### Problem to solve
Set down all of the entries below word for word, with the pictures left out.

Data records

********

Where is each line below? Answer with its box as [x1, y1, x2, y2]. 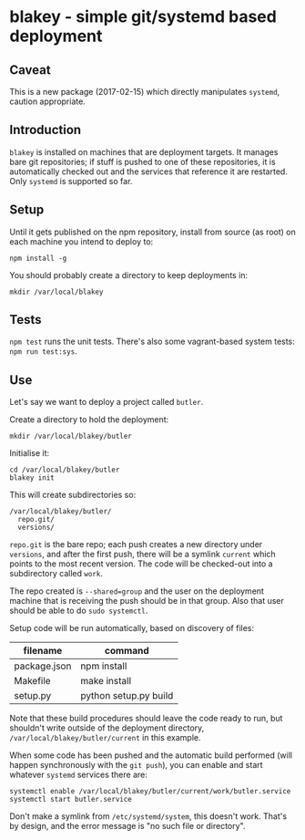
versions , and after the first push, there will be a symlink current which [9, 549, 276, 560]
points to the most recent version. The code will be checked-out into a [9, 558, 273, 569]
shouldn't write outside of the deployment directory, [9, 722, 205, 733]
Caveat [9, 62, 52, 78]
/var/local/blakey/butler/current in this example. [9, 732, 201, 743]
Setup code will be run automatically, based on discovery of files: [9, 623, 255, 634]
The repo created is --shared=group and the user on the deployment [9, 586, 264, 596]
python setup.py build [80, 690, 174, 702]
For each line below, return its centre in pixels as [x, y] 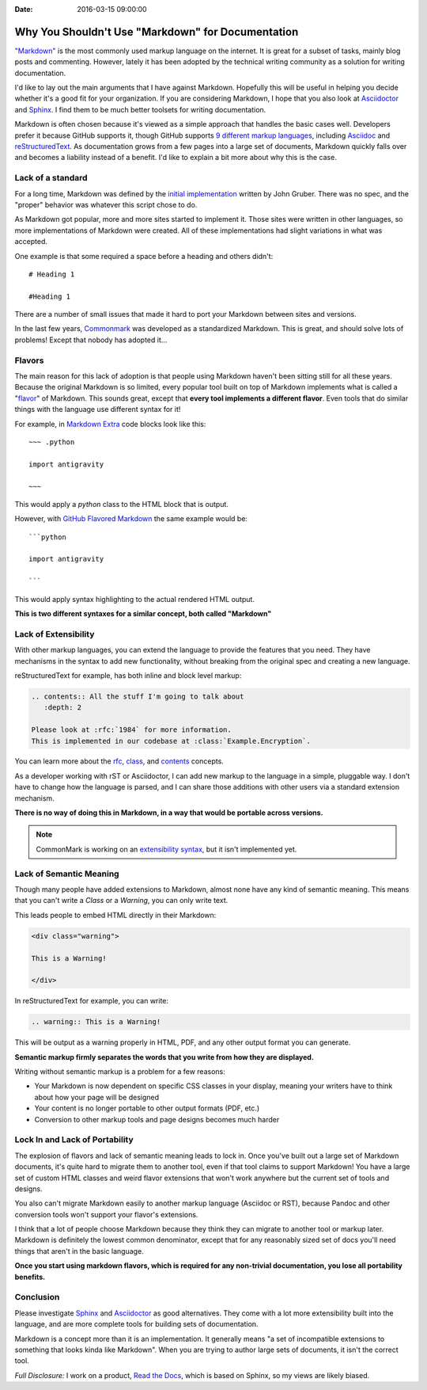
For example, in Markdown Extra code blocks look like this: [110, 424]
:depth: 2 [63, 708]
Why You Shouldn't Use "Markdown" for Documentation [157, 32]
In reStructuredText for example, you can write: [92, 1001]
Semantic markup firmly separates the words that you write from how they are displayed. [164, 1057]
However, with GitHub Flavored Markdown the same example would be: [131, 519]
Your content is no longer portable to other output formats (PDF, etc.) [147, 1108]
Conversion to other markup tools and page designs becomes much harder [157, 1119]
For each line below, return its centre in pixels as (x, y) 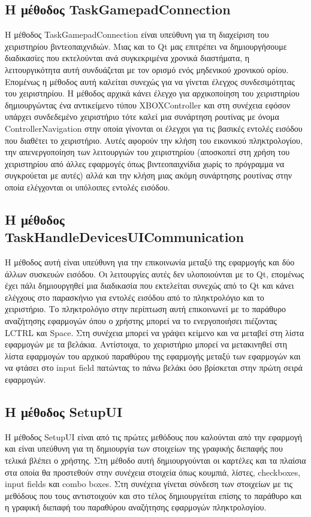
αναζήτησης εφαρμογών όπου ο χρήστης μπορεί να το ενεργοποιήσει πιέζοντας (141, 321)
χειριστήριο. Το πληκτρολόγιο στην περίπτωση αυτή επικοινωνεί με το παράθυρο (145, 309)
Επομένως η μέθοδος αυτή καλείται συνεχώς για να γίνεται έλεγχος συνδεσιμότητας (150, 81)
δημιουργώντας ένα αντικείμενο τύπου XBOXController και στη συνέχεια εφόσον (148, 105)
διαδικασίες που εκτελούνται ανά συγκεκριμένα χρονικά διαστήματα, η (127, 58)
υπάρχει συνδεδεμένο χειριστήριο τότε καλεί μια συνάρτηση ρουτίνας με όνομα (142, 117)
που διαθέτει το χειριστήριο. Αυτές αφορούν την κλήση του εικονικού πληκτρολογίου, (154, 140)
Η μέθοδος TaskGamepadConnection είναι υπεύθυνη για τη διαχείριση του (137, 34)
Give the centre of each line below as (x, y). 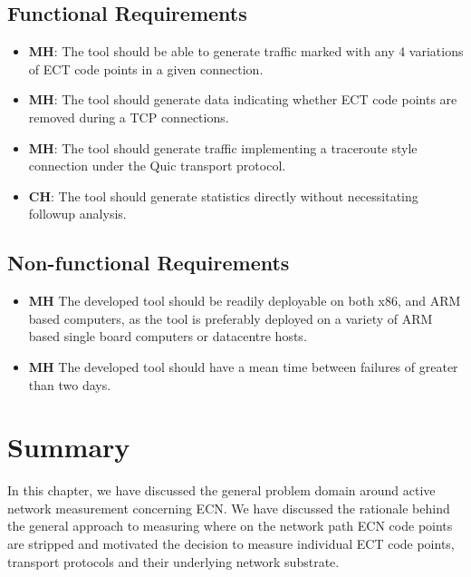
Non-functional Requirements (149, 263)
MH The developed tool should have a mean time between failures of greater (243, 366)
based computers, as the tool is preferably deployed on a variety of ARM (231, 318)
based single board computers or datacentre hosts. (168, 336)
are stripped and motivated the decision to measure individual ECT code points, (231, 544)
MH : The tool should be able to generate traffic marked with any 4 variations (246, 51)
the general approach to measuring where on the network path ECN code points (230, 526)
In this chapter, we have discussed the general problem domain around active (221, 490)

********

### Output of the task
Where is each line below? Answer with its box as [x1, y1, x2, y2]. 
versions , and after the first push, there will be a symlink current which [9, 549, 276, 560]
points to the most recent version. The code will be checked-out into a [9, 558, 273, 569]
shouldn't write outside of the deployment directory, [9, 722, 205, 733]
Caveat [9, 62, 52, 78]
/var/local/blakey/butler/current in this example. [9, 732, 201, 743]
Setup code will be run automatically, based on discovery of files: [9, 623, 255, 634]
The repo created is --shared=group and the user on the deployment [9, 586, 264, 596]
python setup.py build [80, 690, 174, 702]
For each line below, return its centre in pixels as [x, y] 
For example, in Markdown Extra code blocks look like this: [110, 424]
:depth: 2 [63, 708]
Why You Shouldn't Use "Markdown" for Documentation [157, 32]
In reStructuredText for example, you can write: [92, 1001]
Semantic markup firmly separates the words that you write from how they are displayed. [164, 1057]
However, with GitHub Flavored Markdown the same example would be: [131, 519]
Your content is no longer portable to other output formats (PDF, etc.) [147, 1108]
Conversion to other markup tools and page designs becomes much harder [157, 1119]
For each line below, return its centre in pixels as (x, y) 
αναζήτησης εφαρμογών όπου ο χρήστης μπορεί να το ενεργοποιήσει πιέζοντας (141, 321)
χειριστήριο. Το πληκτρολόγιο στην περίπτωση αυτή επικοινωνεί με το παράθυρο (145, 309)
Επομένως η μέθοδος αυτή καλείται συνεχώς για να γίνεται έλεγχος συνδεσιμότητας (150, 81)
δημιουργώντας ένα αντικείμενο τύπου XBOXController και στη συνέχεια εφόσον (148, 105)
διαδικασίες που εκτελούνται ανά συγκεκριμένα χρονικά διαστήματα, η (127, 58)
υπάρχει συνδεδεμένο χειριστήριο τότε καλεί μια συνάρτηση ρουτίνας με όνομα (142, 117)
που διαθέτει το χειριστήριο. Αυτές αφορούν την κλήση του εικονικού πληκτρολογίου, (154, 140)
Η μέθοδος TaskGamepadConnection είναι υπεύθυνη για τη διαχείριση του (137, 34)
Give the centre of each line below as (x, y). 
Non-functional Requirements (149, 263)
MH The developed tool should have a mean time between failures of greater (243, 366)
based computers, as the tool is preferably deployed on a variety of ARM (231, 318)
based single board computers or datacentre hosts. (168, 336)
are stripped and motivated the decision to measure individual ECT code points, (231, 544)
MH : The tool should be able to generate traffic marked with any 4 variations (246, 51)
the general approach to measuring where on the network path ECN code points (230, 526)
In this chapter, we have discussed the general problem domain around active (221, 490)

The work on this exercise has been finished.